Joy’s trafficker forced her to the long journey through the desert so she could be sold in Morocco before going to Europe to make money in prostitution for him. She travelled with the group of men and women led by the man who had bought them.

“When we passed through the desert, we faced so many difficulties. They can just beat you; they can do you anything they want, because you don’t have anybody that you can go to. The only thing is to go back to their system. What they ask you to do you’ll do it in order not to have any problem. Every time I cry.

“What kind of life is this? But I’m already inside. I can’t go back. We eat once a day. We eat maybe from 7 to 8 in the evening. After you eat, that time till the next day in the night again before you can eat. I pray to God for forgiveness and to help me out of this situation.
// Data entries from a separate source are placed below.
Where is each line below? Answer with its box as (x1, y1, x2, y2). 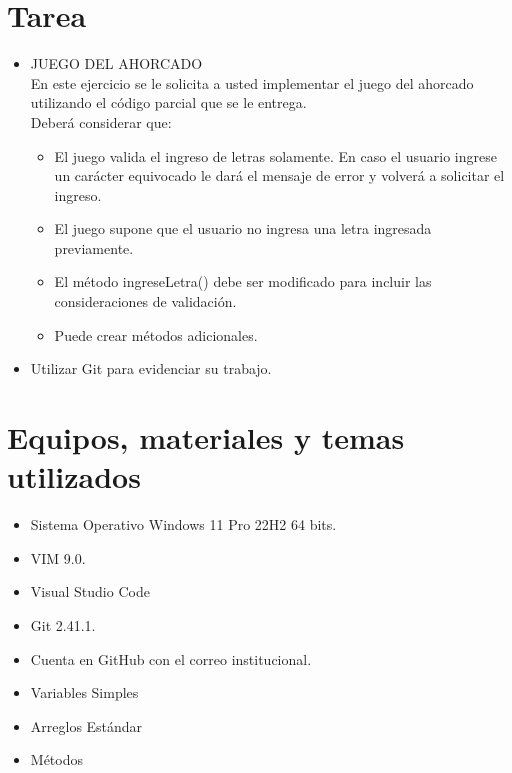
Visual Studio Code (30, 581, 150, 602)
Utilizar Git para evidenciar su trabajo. (30, 358, 272, 379)
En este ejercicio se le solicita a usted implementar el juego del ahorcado (30, 72, 474, 93)
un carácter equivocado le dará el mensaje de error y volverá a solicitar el (54, 165, 505, 186)
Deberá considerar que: (30, 111, 172, 132)
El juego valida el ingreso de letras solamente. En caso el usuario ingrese (54, 145, 497, 166)
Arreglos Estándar (30, 715, 143, 736)
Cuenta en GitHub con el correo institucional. (30, 648, 312, 669)
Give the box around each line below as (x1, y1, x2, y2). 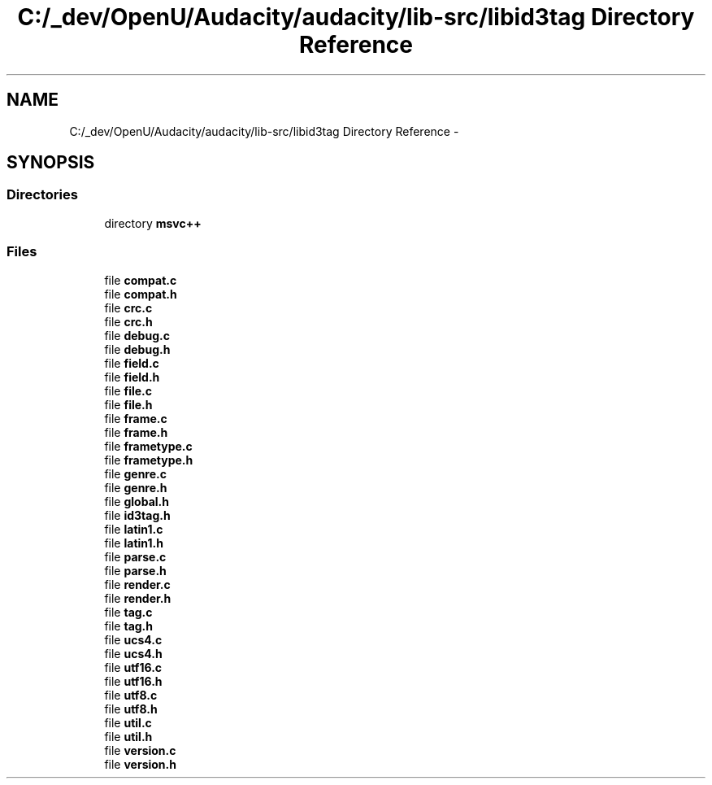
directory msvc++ (104, 216, 202, 230)
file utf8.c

“The difficulties I have seen in the desert. So many friends I’ve met. So many friends have died. There’s a girl I know. When we were going together in the desert, this girl was my good friend. And she was pregnant. And because of this no good living. There’s no good food, no good treatment. She didn’t have any treatment.
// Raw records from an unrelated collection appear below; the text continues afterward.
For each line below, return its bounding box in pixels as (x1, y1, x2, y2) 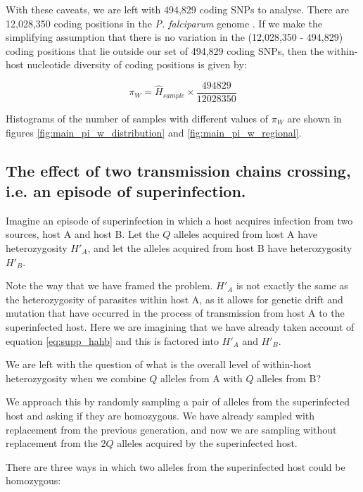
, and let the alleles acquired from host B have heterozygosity (87, 241, 352, 255)
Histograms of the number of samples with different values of (6, 111, 269, 126)
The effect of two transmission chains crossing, (6, 159, 351, 181)
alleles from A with (160, 370, 243, 385)
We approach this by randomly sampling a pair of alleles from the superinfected (6, 394, 350, 409)
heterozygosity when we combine (6, 370, 146, 385)
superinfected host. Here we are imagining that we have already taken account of (6, 319, 355, 334)
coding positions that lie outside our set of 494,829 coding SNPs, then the (6, 43, 324, 58)
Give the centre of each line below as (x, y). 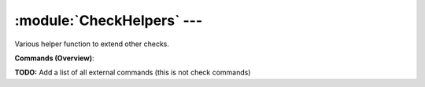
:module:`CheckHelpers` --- (109, 20)
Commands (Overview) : (54, 58)
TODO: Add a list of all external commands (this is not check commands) (133, 72)
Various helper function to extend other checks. (92, 44)
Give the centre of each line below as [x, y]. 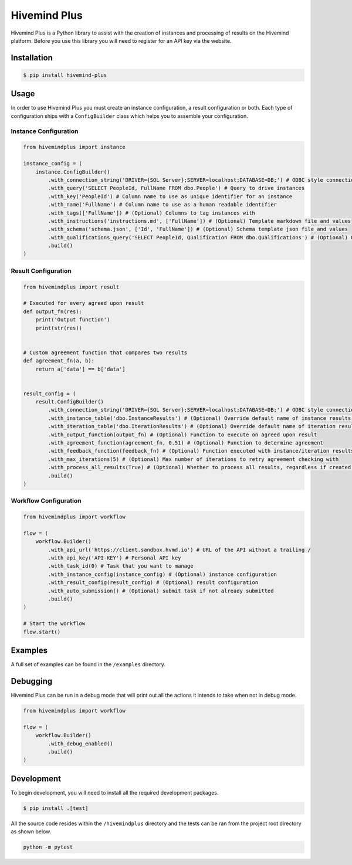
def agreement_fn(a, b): [59, 361]
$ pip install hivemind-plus [65, 75]
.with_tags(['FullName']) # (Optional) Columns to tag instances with [151, 213]
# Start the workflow [54, 624]
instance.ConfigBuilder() [73, 172]
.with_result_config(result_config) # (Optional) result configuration [153, 583]
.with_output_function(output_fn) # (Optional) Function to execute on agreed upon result [182, 435]
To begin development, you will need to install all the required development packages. [115, 792]

“Sometimes, one day, she didn’t even eat anything. And in her stomach there’s a baby. Every time she got sick. It was at the end of the day when she want to deliver the baby she didn’t survive it because there was no good treatment. So she died”.

Joy was trafficked to Morocco then Spain before she ended in Copenhagen, Denmark where the Airport Police arrested and imprisoned her for fraud after admitting she used another person’s document. She spent two months in jail. She was deported back to Lagos, Nigeria.

Arriving in Nigeria, she was detained for four hours, but was able to negotiate her release by paying the authorities 100 euro that she had received from the Danish authority.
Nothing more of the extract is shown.